■ EXERCISE DESCRIPTION: Nothing past the line containing "look that develops" belongs in the output. Copy exactly every line of the data below from the first up to and including it.

■ MATERIAL SUPPLIED:
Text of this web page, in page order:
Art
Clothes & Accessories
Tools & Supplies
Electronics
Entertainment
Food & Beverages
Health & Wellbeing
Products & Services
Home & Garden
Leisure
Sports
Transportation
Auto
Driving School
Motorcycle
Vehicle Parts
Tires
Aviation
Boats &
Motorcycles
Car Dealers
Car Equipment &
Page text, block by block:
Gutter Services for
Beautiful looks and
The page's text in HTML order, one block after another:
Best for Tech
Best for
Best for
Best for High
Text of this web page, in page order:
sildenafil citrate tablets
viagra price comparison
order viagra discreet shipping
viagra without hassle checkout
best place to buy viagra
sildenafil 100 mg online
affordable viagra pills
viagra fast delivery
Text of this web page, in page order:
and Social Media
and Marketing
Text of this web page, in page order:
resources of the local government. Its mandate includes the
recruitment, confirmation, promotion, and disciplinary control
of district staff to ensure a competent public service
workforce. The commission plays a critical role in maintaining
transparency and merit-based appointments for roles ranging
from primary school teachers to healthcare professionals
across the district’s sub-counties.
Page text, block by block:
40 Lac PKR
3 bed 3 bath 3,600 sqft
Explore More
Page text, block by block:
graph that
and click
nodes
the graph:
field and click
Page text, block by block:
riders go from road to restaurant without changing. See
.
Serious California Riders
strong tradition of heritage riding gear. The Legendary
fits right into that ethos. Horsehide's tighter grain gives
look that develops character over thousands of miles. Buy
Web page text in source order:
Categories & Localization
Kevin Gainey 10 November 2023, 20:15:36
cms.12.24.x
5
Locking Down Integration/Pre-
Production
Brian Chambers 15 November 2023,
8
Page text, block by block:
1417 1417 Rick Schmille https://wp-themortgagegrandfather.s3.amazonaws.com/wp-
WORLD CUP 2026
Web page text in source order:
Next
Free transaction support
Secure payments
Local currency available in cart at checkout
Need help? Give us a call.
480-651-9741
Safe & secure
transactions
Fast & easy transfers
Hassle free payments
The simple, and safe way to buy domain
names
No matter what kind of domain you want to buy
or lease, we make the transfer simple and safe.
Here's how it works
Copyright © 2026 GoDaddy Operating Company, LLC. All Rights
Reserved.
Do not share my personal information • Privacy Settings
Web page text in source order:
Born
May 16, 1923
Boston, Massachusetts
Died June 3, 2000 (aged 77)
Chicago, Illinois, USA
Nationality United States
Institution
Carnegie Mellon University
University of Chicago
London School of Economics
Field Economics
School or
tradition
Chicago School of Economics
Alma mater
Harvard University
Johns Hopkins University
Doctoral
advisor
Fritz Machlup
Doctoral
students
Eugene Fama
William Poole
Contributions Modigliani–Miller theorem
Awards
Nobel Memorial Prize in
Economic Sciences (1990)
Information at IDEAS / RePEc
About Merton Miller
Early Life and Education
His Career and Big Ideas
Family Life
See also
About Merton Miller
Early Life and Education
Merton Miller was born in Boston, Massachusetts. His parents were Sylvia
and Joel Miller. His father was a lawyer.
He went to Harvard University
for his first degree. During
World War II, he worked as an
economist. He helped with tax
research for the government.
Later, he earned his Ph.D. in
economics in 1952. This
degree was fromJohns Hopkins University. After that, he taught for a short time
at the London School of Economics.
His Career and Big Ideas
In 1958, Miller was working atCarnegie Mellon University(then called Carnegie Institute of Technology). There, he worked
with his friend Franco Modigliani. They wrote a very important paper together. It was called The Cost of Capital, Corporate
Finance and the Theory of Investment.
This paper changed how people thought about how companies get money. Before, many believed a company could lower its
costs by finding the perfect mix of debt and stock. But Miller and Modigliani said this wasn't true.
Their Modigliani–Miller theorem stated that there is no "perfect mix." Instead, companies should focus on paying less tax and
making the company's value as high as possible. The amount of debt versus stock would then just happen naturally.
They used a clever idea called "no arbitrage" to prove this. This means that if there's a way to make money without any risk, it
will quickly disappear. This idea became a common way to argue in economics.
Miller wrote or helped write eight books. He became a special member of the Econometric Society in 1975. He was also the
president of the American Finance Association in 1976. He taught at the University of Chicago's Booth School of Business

■ WRITTEN SOLUTION:
Text of this web page, in page order:
Art
Clothes & Accessories
Tools & Supplies
Electronics
Entertainment
Food & Beverages
Health & Wellbeing
Products & Services
Home & Garden
Leisure
Sports
Transportation
Auto
Driving School
Motorcycle
Vehicle Parts
Tires
Aviation
Boats &
Motorcycles
Car Dealers
Car Equipment &
Page text, block by block:
Gutter Services for
Beautiful looks and
The page's text in HTML order, one block after another:
Best for Tech
Best for
Best for
Best for High
Text of this web page, in page order:
sildenafil citrate tablets
viagra price comparison
order viagra discreet shipping
viagra without hassle checkout
best place to buy viagra
sildenafil 100 mg online
affordable viagra pills
viagra fast delivery
Text of this web page, in page order:
and Social Media
and Marketing
Text of this web page, in page order:
resources of the local government. Its mandate includes the
recruitment, confirmation, promotion, and disciplinary control
of district staff to ensure a competent public service
workforce. The commission plays a critical role in maintaining
transparency and merit-based appointments for roles ranging
from primary school teachers to healthcare professionals
across the district’s sub-counties.
Page text, block by block:
40 Lac PKR
3 bed 3 bath 3,600 sqft
Explore More
Page text, block by block:
graph that
and click
nodes
the graph:
field and click
Page text, block by block:
riders go from road to restaurant without changing. See
.
Serious California Riders
strong tradition of heritage riding gear. The Legendary
fits right into that ethos. Horsehide's tighter grain gives
look that develops character over thousands of miles. Buy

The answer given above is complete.